То ли он не исполнил как следует поручения Фредерика, то ли ей надо было сказать ему так много, что не хватило бы слов, — но Фредерик получил тот же ответ. Вызов был слишком дерзкий. Гневная гордость обуяла его. Он поклялся, что будет подавлять в себе всякое вожделение, и, точно листок, подхваченный бурей, исчезла его любовь. Он ощутил облегчение, стоическую радость, потом — жажду деятельности, бурной, кипучей, и пошел без цели бродить по улицам.
Жители предместий проходили с ружьями, старыми саблями, некоторые были в красных колпаках, и все распевали «Марсельезу» или «Жирондистов».[135] На каждом шагу встречался национальный гвардеец, спешивший в свою мэрию. Вдали звучал барабан. Сражались у ворот Сен-Мартен. В воздухе была какая-то бодрость и воинственность. Фредерик шел дальше. Волнение великого города веселило его.
Проходя мимо Фраскати, он увидел окна Капитанши; дикая мысль пришла ему в голову, проснулась молодость. Он перешел бульвар.
Запирали ворота, а Дельфина, горничная, углем писала на них: «Оружие сдано».
— Ах, с барыней что творится! Нынче утром она прогнала своего грума, он ей надерзил. Ей кажется, что всех будут грабить! Она умирает со страху! И ведь барин уехал!
— Какой барин?
— Князь!
Фредерик вошел в будуар. Капитанша появилась в нижней юбке, с распущенными волосами, вне себя.
— О, благодарю! Ты спасаешь меня! Это уже второй раз! И никогда не требуешь награды!
— Прошу извинить! — сказал Фредерик, обвив ее стан обеими руками.
— Что такое? Что ты делаешь?.. — пробормотала Капитанша, удивленная и вместе обрадованная таким обращением.
Он ответил:
— Я следую моде, ввожу реформу.[136]
Не противясь ему, она упала на диван; он осыпал ее поцелуями, она продолжала смеяться.
Остаток дня они провели у окна, глядя на улицу, полную народа. Потом он повез ее обедать к «Трем провансальским братьям». Обед был длинный, изысканный. Домой пошли пешком, за отсутствием экипажей.
Весть о смене министерства изменила облик Парижа. Все радовались; появились гуляющие; а от фонариков, которые зажглись в каждом этаже, было светло, как днем. Солдаты возвращались в казармы, измученные, унылые. Их приветствовали криками: «Да здравствует армия!» Они, не отвечая, продолжали путь. Напротив, офицеры национальной гвардии, красные от восторга, размахивали саблями и орали: «Да здравствует реформа!» — и слова эти каждый раз вызывали смех у влюбленных. Фредерик шутил, был очень весел.
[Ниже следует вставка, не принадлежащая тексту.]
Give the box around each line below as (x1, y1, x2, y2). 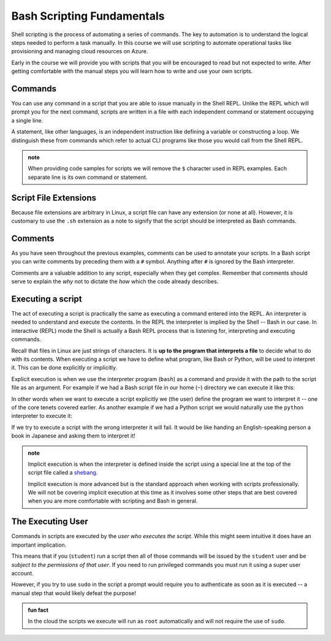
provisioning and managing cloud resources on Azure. (11, 48, 148, 55)
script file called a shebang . (28, 469, 98, 476)
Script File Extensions (11, 192, 97, 203)
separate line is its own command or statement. (28, 173, 148, 181)
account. (11, 569, 34, 577)
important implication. (11, 541, 67, 548)
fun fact (28, 607, 49, 614)
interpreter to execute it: (11, 412, 73, 420)
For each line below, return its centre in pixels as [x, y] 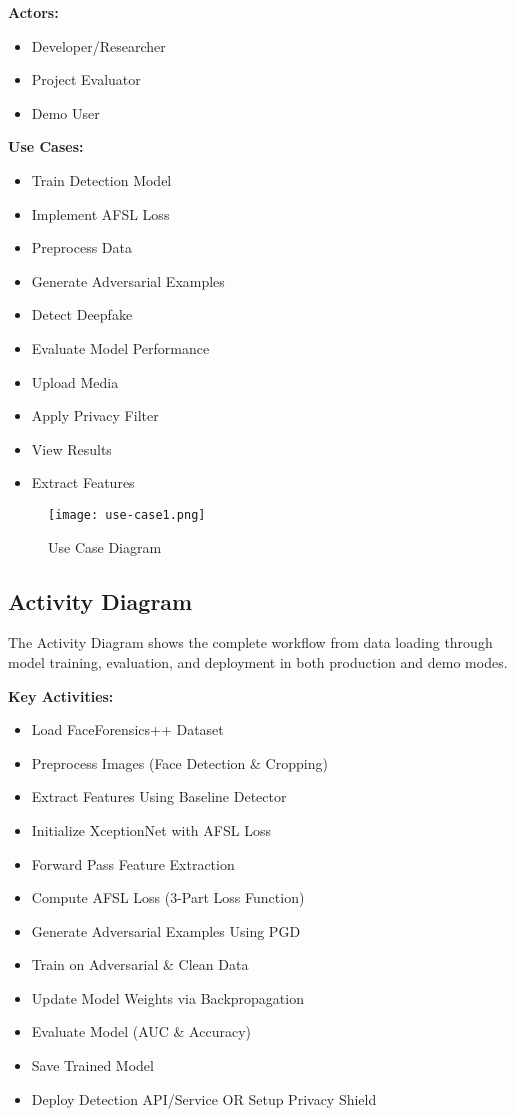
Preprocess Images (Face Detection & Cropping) [179, 762]
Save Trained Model [92, 1065]
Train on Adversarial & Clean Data [140, 964]
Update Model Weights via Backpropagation [167, 997]
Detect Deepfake [82, 314]
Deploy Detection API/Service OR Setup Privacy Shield [204, 1098]
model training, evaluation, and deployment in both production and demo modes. [258, 661]
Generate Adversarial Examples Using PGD [166, 930]
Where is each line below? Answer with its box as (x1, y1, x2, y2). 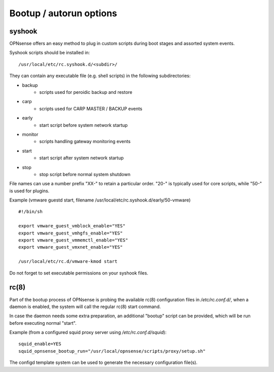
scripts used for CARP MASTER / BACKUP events (39, 106, 143, 112)
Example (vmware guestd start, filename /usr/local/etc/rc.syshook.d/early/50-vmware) (9, 197, 191, 203)
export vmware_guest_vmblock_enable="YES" (18, 223, 126, 229)
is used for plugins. (9, 188, 50, 194)
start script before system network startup (39, 122, 128, 128)
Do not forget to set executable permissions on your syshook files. (9, 269, 149, 276)
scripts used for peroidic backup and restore (39, 89, 133, 95)
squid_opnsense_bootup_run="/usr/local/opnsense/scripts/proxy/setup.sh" (18, 348, 206, 354)
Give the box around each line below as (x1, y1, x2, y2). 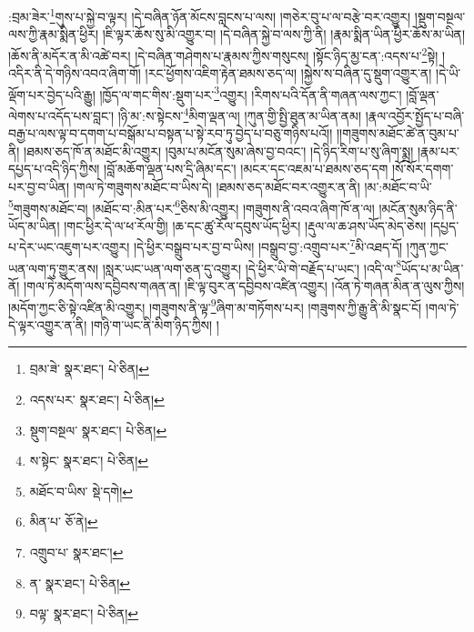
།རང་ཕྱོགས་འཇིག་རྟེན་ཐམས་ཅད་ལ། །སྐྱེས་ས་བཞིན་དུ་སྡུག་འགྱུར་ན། (145, 64, 432, 83)
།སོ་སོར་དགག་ (392, 159, 454, 178)
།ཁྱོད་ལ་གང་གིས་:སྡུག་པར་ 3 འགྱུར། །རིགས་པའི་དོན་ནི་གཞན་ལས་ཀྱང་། (99, 82, 402, 104)
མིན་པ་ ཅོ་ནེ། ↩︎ (29, 512, 98, 531)
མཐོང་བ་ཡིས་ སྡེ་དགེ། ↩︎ (29, 481, 133, 500)
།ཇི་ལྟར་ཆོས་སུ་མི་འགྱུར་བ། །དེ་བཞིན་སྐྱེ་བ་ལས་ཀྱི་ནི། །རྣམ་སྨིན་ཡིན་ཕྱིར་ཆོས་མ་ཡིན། (102, 25, 465, 44)
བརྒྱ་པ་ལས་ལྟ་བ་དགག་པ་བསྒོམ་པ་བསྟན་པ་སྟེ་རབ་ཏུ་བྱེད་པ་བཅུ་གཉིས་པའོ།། (8, 124, 333, 143)
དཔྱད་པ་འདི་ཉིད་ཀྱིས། (8, 159, 100, 178)
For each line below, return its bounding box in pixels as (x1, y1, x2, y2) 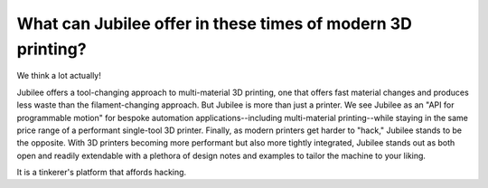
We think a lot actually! (16, 70, 101, 81)
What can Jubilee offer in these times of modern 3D (16, 14, 413, 33)
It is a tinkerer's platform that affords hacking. (16, 167, 187, 178)
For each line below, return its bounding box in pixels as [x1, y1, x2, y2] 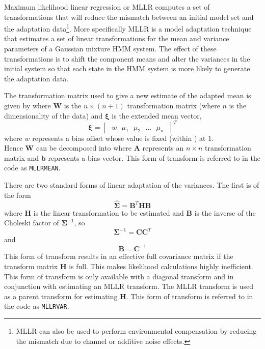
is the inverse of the [194, 207, 256, 218]
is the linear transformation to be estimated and [33, 207, 184, 218]
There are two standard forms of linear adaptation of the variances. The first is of [4, 180, 259, 190]
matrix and [4, 152, 39, 163]
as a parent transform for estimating [4, 290, 118, 301]
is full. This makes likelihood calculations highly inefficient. [69, 260, 253, 271]
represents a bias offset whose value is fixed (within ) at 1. [32, 132, 214, 143]
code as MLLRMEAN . [4, 162, 61, 173]
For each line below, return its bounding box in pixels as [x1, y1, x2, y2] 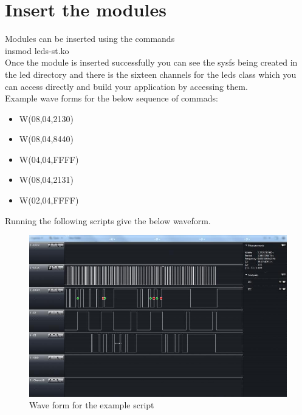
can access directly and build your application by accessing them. [5, 80, 248, 92]
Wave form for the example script [29, 399, 154, 411]
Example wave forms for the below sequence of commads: [5, 92, 218, 105]
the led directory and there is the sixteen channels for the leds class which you [5, 67, 297, 80]
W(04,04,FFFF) [19, 153, 79, 165]
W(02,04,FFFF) [19, 194, 79, 207]
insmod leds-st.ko [5, 44, 69, 57]
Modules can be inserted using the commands [5, 32, 175, 45]
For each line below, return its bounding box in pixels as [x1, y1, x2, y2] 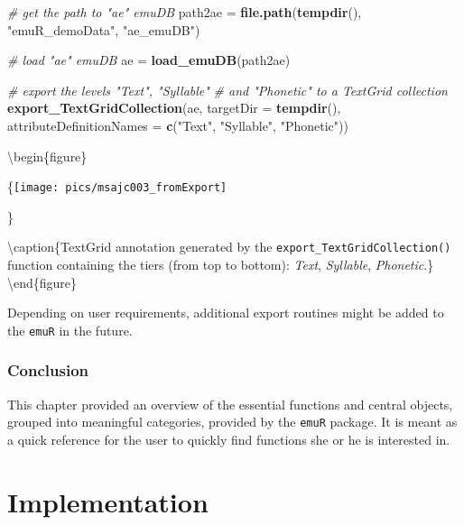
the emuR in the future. [7, 320, 133, 339]
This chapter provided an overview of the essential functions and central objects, [7, 394, 453, 413]
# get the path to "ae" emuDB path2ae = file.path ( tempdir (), [7, 3, 362, 21]
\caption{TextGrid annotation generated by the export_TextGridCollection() [7, 237, 451, 256]
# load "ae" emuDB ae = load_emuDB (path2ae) [7, 51, 291, 69]
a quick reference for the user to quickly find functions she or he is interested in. [7, 429, 450, 448]
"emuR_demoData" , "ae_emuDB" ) [7, 20, 200, 39]
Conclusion [7, 359, 88, 382]
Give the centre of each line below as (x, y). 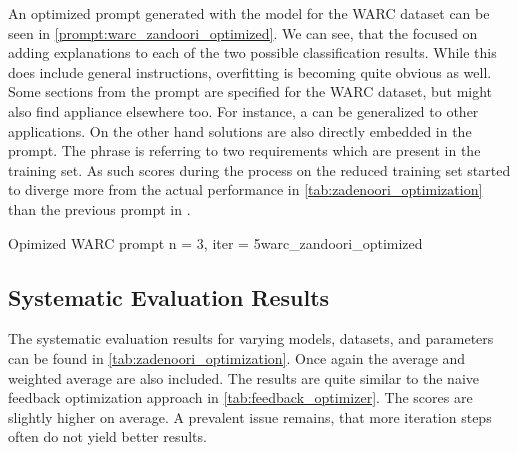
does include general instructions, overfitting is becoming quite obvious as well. (250, 71)
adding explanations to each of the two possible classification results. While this (252, 52)
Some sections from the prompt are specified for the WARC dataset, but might (250, 91)
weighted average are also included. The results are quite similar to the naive (244, 377)
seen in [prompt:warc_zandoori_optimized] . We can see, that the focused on (243, 32)
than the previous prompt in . (99, 208)
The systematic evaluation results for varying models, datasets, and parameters (251, 338)
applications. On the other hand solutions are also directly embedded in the (240, 130)
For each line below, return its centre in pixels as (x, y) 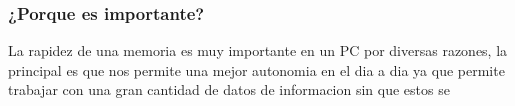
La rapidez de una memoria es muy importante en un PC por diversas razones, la (258, 50)
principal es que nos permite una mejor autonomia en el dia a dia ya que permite (256, 69)
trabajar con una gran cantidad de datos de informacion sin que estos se (229, 89)
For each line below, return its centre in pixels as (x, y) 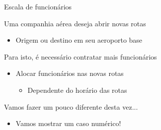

На бульвары они вышли по улице Дюфо. Венецианские фонарики на фасадах тянулись огненными гирляндами. Внизу толпа смутно копошилась; местами из сумрака выступал белый блеск штыков. Стоял гул. Толпа была слишком густая, вернуться прямым путем было невозможно; и они уже сворачивали на улицу Комартена, как вдруг за их спиной раздался треск, точно разрывали огромный кусок шелковой материи. То была пальба на бульваре Капуцинов.
— Ах, подстрелили каких-нибудь буржуа, — сказал Фредерик вполне спокойно, ибо в жизни бывают положения, когда существо наименее жестокое настолько оторвано от других людей, что даже гибель всего человеческого рода не взволновала бы его.
У Капитанши, цепко ухватившейся за его руку, стучали зубы. Она объявила, что не в состоянии пройти и двадцати шагов. Тогда, в порыве утонченной ненависти, чтобы как можно сильнее оскорбить в душе г-жу Арну, он привел ее в меблированные комнаты на улице Тронше, в спальню, приготовленную для другой.
Цветы еще не завяли. Гипюровая накидка лежала на постели. Он вынул из шкафа туфельки. Розанетта осталась довольна такой нежной заботливостью.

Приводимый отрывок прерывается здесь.